(Beginning of RECORDS PROVIDED)

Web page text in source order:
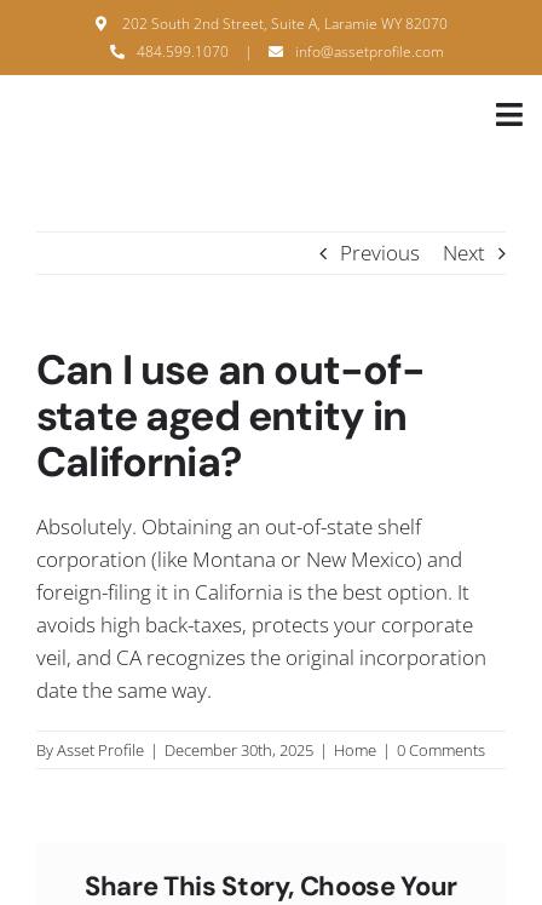
content
202 South 2nd Street, Suite A, Laramie WY 82070
484.599.1070
| info@assetprofile.com
Previous Next
Can I use an out-of-
state aged entity in
California?
Absolutely. Obtaining an out-of-state shelf
corporation (like Montana or New Mexico) and
foreign-filing it in California is the best option. It
avoids high back-taxes, protects your corporate
veil, and CA recognizes the original incorporation
date the same way.
ByAsset Profile | December 30th, 2025 | Home | 0 Comments
Share This Story, Choose Your

(End of RECORDS PROVIDED)

EXERCISE GOAL :: Search the entries for "state" and show every line that has it.

RESULT BELOW ::
state aged entity in
Absolutely. Obtaining an out-of-state shelf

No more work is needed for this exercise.